Мелкие проблемы, которые могли возникнуть за время Наташиного отсутствия, Иван Дмитриевич мудро решил поручить менее опытным сотрудникам – разберутся! А более сложные дела можно будет придержать до возвращения Наташи. С ее опытом она быстро разгребет их!

Разумеется, Иван Дмитриевич ни за что не признался бы в этом вслух, но он искренне симпатизировал Наташе. Нет, в этом невинном чувстве не было ничего нечистого, оскорбительного для молодой женщины.

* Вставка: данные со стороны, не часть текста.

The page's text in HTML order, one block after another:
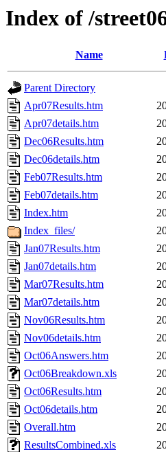
Index of /
Name
Parent Directory
Apr07Results.htm
Apr07details.htm
Dec06Results.htm
Dec06details.htm
Feb07Results.htm
Feb07details.htm
Index.htm
Index_files/
Jan07Results.htm
Jan07details.htm
Mar07Results.htm
Mar07details.htm
Nov06Results.htm
Nov06details.htm
Oct06Answers.htm
Oct06Breakdown.xls
Oct06Results.htm
Oct06details.htm
Overall.htm
ResultsCombined.xls

Иван Дмитриевич был глубоко порядочным человеком, ему не пришло бы в голову похотливо поглядывать на сотрудницу, которая, как он однажды справедливо заметил, годилась по возрасту ему в дочери. Он просто-напросто испытывал удовольствие, видя изящную фигурку Наташи, ее свежее, милое личико, ясные глаза. Ивану Дмитриевичу нравился ее ровный нрав, в котором сочетались приветливость и сдержанность. Порой он вздыхал про себя: как жаль, что его старшему сыну Руслану не встретилась такая же замечательная девушка! Прекрасная мать, любящая и верная жена; судя по всему, и хозяйка хорошая... Нет, Руське досталась неопрятная, склочная бездельница, твердо решившая поссорить мужа с родителями и добившаяся своего. Эх!

Из Ижевска Наташа вернулась с подбитым левым глазом. Какая там победа! Ее противница буквально делала с ней что хотела. Как было обидно – не из-за этой сильной, уверенной в себе женщины-кикбоксера, а из-за собственной слабости! С Наташей играли, точно кошка с мышонком... Один удар ногой футом – и разорванное веко, точно огнем, пронзила дикая боль. Обливаясь кровью, Наташа сказала себе: «Терпи, Сережа выносил и не такое ради нас».